■ **RECORD EXTRACTS**

• • • • •

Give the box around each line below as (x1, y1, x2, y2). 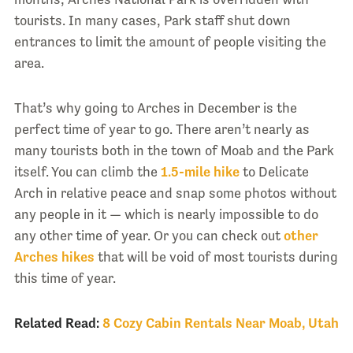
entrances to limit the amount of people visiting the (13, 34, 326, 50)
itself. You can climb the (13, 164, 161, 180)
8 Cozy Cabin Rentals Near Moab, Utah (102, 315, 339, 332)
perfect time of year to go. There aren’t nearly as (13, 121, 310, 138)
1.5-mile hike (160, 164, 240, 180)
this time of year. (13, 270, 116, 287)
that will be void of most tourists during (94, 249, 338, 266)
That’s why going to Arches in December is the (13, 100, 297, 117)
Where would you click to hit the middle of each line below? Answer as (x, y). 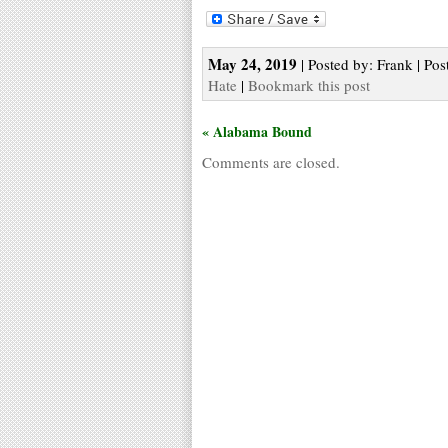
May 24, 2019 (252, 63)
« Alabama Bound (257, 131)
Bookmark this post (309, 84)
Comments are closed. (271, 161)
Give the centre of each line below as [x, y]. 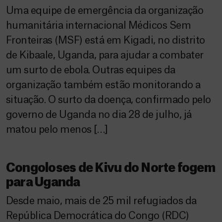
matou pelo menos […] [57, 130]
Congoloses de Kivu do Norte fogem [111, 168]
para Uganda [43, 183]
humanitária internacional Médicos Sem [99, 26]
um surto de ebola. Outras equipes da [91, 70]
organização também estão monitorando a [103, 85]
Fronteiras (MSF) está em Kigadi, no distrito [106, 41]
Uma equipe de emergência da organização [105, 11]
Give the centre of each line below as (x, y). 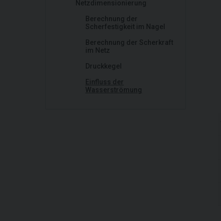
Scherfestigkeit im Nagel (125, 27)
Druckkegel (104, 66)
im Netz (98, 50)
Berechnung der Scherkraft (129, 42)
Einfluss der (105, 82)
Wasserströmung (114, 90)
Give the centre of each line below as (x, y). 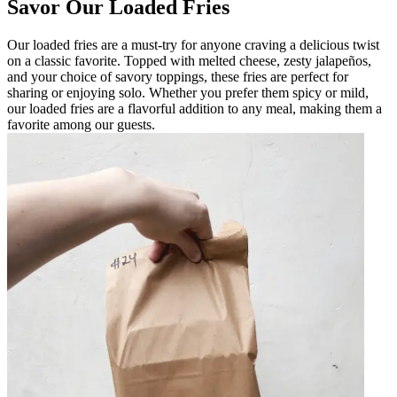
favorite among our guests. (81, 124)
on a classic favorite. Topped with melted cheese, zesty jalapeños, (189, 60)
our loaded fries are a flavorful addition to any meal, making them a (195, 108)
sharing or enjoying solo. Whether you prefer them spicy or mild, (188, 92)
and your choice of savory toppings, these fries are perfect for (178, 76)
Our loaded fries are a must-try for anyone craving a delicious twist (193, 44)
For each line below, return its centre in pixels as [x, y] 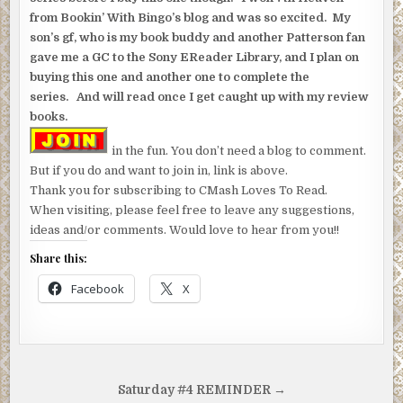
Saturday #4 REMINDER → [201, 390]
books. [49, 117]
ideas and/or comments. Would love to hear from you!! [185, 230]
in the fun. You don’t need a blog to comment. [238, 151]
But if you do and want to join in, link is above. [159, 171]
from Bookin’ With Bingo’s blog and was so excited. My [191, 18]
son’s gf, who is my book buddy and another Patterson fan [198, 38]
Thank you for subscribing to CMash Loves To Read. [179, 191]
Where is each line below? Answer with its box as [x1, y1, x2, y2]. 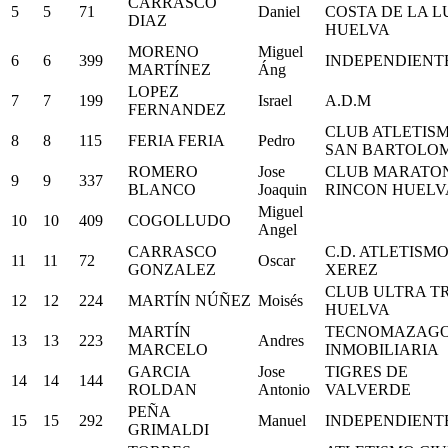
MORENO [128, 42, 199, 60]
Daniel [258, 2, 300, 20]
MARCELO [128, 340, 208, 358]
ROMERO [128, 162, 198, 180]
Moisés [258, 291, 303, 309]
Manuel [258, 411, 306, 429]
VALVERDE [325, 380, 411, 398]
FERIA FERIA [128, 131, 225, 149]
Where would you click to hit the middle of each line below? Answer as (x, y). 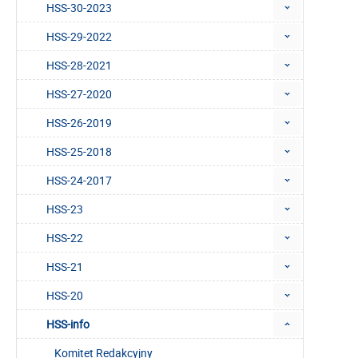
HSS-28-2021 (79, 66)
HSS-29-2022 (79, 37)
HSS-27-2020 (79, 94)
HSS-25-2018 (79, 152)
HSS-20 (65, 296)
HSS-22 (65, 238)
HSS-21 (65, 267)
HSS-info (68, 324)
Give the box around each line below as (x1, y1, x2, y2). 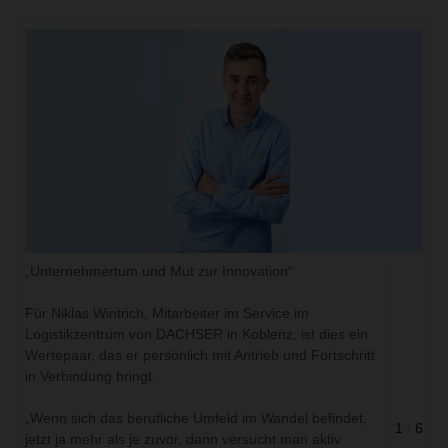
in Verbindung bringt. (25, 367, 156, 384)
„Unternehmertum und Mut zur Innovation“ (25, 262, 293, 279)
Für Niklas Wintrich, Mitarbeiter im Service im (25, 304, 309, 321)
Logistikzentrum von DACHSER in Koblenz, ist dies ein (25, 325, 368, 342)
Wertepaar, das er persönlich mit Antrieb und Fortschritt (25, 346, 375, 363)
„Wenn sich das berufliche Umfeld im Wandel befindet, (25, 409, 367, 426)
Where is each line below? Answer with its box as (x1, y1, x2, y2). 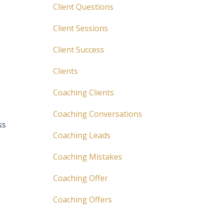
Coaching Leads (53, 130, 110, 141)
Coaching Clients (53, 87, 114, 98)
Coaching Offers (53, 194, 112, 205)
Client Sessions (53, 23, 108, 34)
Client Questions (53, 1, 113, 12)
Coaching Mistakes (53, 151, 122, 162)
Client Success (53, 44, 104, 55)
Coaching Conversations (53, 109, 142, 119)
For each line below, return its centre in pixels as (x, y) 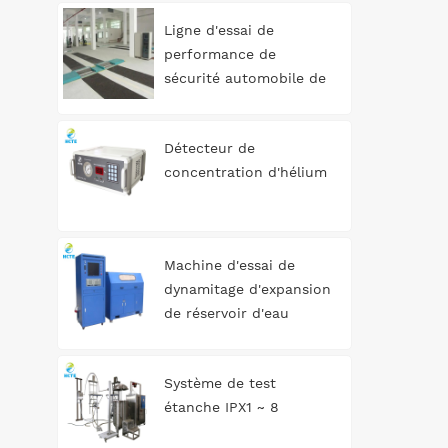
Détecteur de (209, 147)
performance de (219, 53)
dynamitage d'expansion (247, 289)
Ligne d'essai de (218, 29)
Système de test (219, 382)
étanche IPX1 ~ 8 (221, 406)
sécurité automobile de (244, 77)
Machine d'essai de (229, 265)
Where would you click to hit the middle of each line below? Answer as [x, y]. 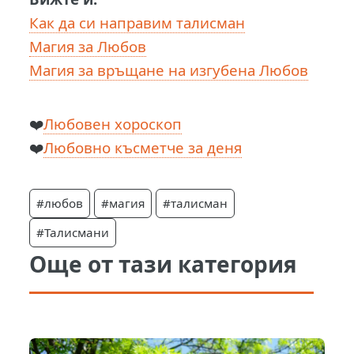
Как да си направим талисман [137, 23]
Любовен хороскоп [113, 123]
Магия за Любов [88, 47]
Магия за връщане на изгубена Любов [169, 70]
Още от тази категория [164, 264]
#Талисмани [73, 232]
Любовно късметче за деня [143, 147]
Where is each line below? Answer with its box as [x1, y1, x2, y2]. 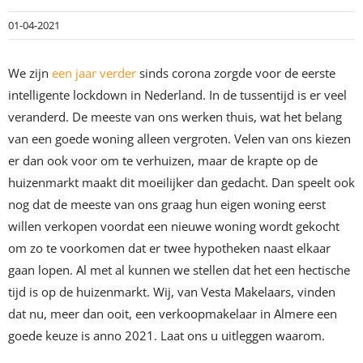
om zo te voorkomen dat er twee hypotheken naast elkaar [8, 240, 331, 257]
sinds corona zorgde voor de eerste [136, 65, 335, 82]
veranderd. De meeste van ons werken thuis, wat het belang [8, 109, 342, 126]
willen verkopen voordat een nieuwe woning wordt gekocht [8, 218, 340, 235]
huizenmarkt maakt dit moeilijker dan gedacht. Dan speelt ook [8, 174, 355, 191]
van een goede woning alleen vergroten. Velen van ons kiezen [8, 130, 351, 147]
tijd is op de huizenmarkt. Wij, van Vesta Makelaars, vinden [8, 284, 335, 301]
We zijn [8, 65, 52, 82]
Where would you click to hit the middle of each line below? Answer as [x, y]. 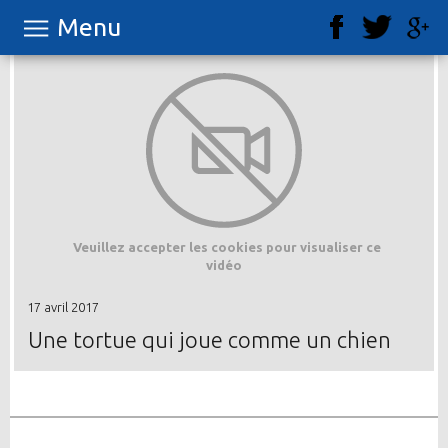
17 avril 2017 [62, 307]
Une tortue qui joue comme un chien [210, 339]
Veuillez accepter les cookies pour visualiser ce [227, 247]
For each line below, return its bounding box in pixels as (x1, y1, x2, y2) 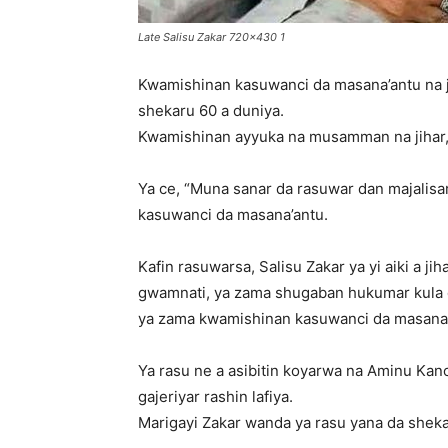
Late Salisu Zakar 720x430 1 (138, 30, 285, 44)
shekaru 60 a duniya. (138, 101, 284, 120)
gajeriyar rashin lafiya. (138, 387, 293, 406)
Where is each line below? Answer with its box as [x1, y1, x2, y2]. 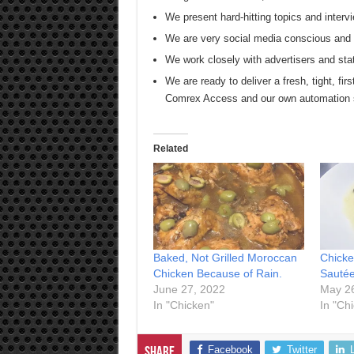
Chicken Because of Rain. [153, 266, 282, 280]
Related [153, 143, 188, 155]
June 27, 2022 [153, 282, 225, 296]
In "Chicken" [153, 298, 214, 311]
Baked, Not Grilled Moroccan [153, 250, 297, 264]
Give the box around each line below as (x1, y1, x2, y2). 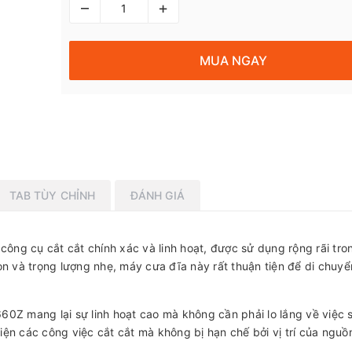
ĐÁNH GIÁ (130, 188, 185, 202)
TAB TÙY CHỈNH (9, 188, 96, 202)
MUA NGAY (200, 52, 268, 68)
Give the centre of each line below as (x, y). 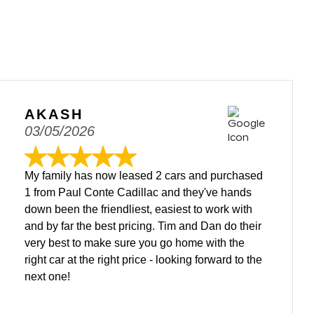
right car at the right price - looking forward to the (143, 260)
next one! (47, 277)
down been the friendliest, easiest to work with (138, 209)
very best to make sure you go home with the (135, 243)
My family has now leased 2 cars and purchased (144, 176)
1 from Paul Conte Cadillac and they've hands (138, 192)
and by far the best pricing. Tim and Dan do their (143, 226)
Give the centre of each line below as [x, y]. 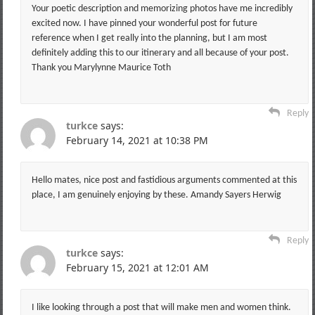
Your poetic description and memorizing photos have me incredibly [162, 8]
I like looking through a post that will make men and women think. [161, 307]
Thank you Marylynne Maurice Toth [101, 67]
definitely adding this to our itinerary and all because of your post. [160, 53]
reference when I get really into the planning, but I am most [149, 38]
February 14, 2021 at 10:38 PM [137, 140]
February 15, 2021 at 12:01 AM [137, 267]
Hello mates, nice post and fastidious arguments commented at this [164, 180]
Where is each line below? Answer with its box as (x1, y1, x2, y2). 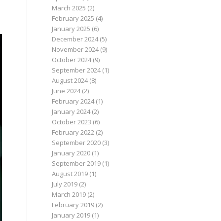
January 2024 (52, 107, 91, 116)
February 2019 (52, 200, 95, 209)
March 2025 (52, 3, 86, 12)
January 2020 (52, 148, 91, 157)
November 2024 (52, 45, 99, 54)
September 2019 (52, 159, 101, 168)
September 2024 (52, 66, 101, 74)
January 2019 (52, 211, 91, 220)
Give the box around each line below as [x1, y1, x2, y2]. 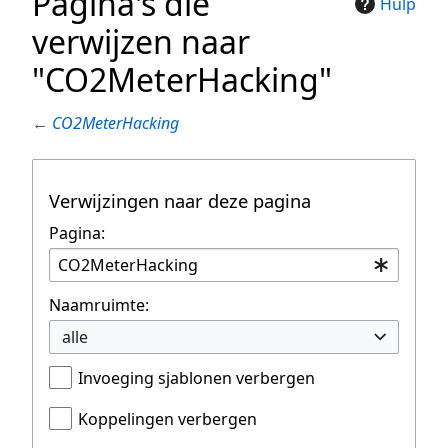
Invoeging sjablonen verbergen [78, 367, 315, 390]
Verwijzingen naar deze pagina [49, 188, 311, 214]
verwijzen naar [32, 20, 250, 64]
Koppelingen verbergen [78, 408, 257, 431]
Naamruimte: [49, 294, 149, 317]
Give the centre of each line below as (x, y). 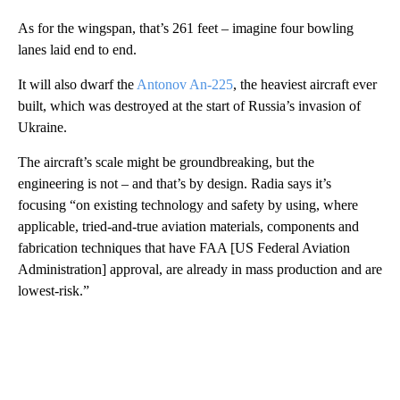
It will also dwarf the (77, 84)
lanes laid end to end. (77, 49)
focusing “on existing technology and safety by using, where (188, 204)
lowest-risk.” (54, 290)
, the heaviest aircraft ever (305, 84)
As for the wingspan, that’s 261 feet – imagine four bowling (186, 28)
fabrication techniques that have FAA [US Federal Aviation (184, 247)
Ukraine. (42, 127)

• • • • •

■ **ACTIVITY**
Everything above from the line containing "8 Cozy Cabin" down to the line containing "from Bookin’ With" is to be duplicated exactly, both lines included, and the pictures are to be omitted.

■ **ANSWER TO THE PROBLEM**
8 Cozy Cabin Rentals Near Moab, Utah (102, 315, 339, 332)
perfect time of year to go. There aren’t nearly as (13, 121, 310, 138)
1.5-mile hike (160, 164, 240, 180)
this time of year. (13, 270, 116, 287)
that will be void of most tourists during (94, 249, 338, 266)
That’s why going to Arches in December is the (13, 100, 297, 117)
Where would you click to hit the middle of each line below? Answer as (x, y). 
May 24, 2019 (252, 63)
« Alabama Bound (257, 131)
Bookmark this post (309, 84)
Comments are closed. (271, 161)
Give the centre of each line below as [x, y]. 
matou pelo menos […] [57, 130]
Congoloses de Kivu do Norte fogem [111, 168]
para Uganda [43, 183]
humanitária internacional Médicos Sem [99, 26]
um surto de ebola. Outras equipes da [91, 70]
organização também estão monitorando a [103, 85]
Fronteiras (MSF) está em Kigadi, no distrito [106, 41]
Uma equipe de emergência da organização [105, 11]
Give the centre of each line below as (x, y). 
Scherfestigkeit im Nagel (125, 27)
Druckkegel (104, 66)
im Netz (98, 50)
Berechnung der Scherkraft (129, 42)
Einfluss der (105, 82)
Wasserströmung (114, 90)
Give the centre of each line below as (x, y). 
favorite among our guests. (81, 124)
on a classic favorite. Topped with melted cheese, zesty jalapeños, (189, 60)
our loaded fries are a flavorful addition to any meal, making them a (195, 108)
sharing or enjoying solo. Whether you prefer them spicy or mild, (188, 92)
and your choice of savory toppings, these fries are perfect for (178, 76)
Our loaded fries are a must-try for anyone craving a delicious twist (193, 44)
For each line below, return its centre in pixels as [x, y] 
Saturday #4 REMINDER → [201, 390]
books. [49, 117]
ideas and/or comments. Would love to hear from you!! [185, 230]
in the fun. You don’t need a blog to comment. [238, 151]
But if you do and want to join in, link is above. [159, 171]
from Bookin’ With Bingo’s blog and was so excited. My [191, 18]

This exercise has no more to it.